Cette philosophie du travail donne naissance à un type de pédagogie qui aura pour tâche essentielle de "créer l'atmosphère de travail et en même temps prévoir et mettre au point des techniques qui rendent ce travail accessible aux enfants". Donc, on leur offre un milieu, un matériel, des techniques pour aider leur formation selon leurs besoins, leurs goûts, leurs aptitudes. Ici, les techniques nous apparaissent clairement à leur place: elles sont des agents de changement qui évoluent et qui sont subordonnées à la philosophie de l'ÉDUCATION DU TRAVAIL.

Honnêtement parlant, on ne peut s'engager dans la pédagogie Freinet sans s'être interrogé sur sa façon de concevoir son propre travail.

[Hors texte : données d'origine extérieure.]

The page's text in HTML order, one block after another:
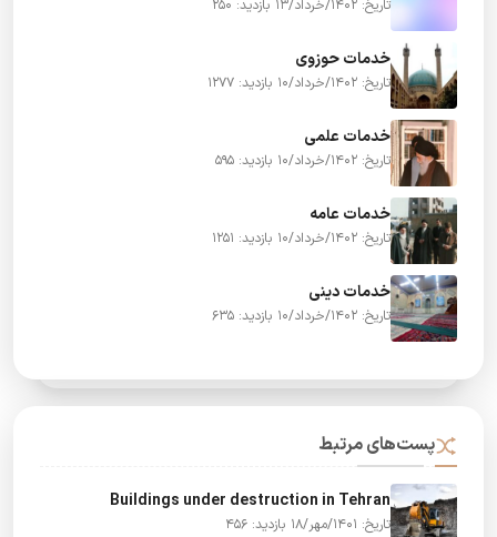
تاریخ: 1402/خرداد/13 بازدید: 250
خدمات حوزوی
تاریخ: 1402/خرداد/10 بازدید: 1277
خدمات علمی
تاریخ: 1402/خرداد/10 بازدید: 595
خدمات عامه
تاریخ: 1402/خرداد/10 بازدید: 1251
خدمات دینی
تاریخ: 1402/خرداد/10 بازدید: 635
پست‌های مرتبط
Buildings under destruction in Tehran
تاریخ: 1401/مهر/18 بازدید: 456
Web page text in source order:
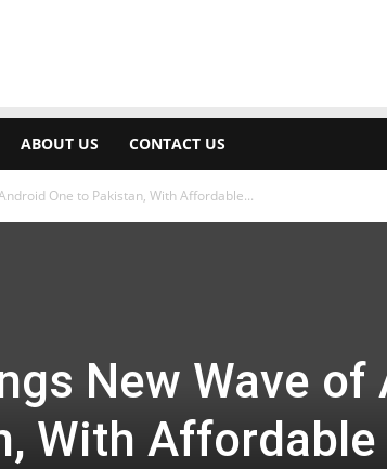
ABOUT US CONTACT US
One to Pakistan, With Affordable...
New Wave of
With
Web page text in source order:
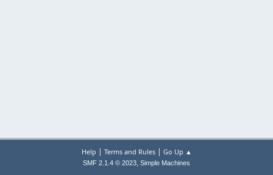
Help | Terms and Rules| Go Up ▲
SMF 2.1.4 © 2023, Simple Machines
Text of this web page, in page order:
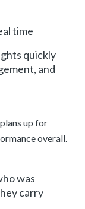
time
quickly
and
up for
overall.
was
carry
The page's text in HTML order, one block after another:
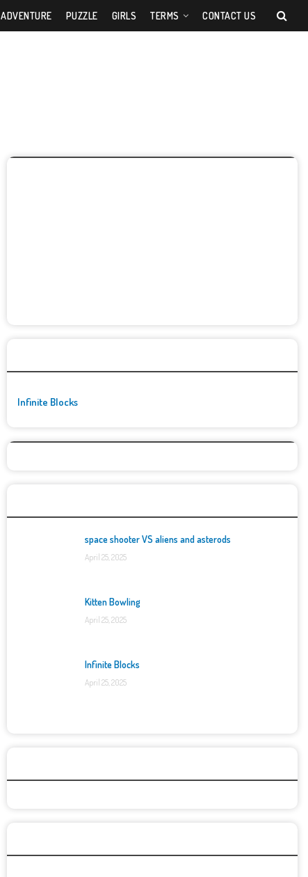
ADVENTURE PUZZLE GIRLS TERMS CONTACT US
Infinite Blocks
space shooter VS aliens and asterods
April 25, 2025
Kitten Bowling
April 25, 2025
Infinite Blocks
April 25, 2025
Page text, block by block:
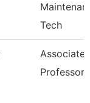
Tech
Associate
Professor
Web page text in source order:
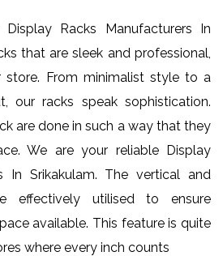
Racks Manufacturers In
that are sleek and professional,
From minimalist style to a
our racks speak sophistication.
are done in such a way that they
We are your reliable Display
In Srikakulam. The vertical and
effectively utilised to ensure
available. This feature is quite
where every inch counts
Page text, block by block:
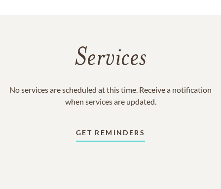
Services
No services are scheduled at this time. Receive a notification
when services are updated.
GET REMINDERS
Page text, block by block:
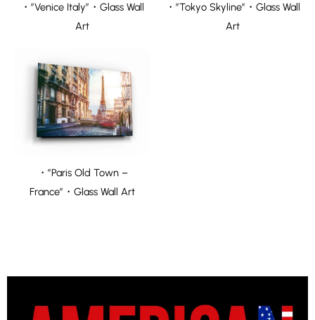
・”Venice Italy”・Glass Wall
Art
・”Tokyo Skyline”・Glass Wall
Art
・”Paris Old Town –
France”・Glass Wall Art
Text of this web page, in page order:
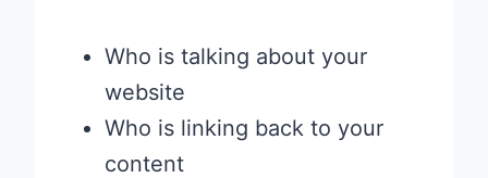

Comme enseignants, reconnaissons-nous le privilège que nous avons de faire un travail humain? Notre façon de vivre notre travail est notre plus éloquent discours: il évite l'argumentation qui vise à convaincre les enfants de la nécessité de travailler. À ce témoignage, ajoutons une organisation matérielle, des outils et des contenus significatifs et s'estompera notre sentiment d'impuissance devant une "machine éducative" qui nous emporte quotidiennement vers ce que nous ne désirons pas: le désenchantement, la détérioration de l'estime personnelle et de la conscience sociale.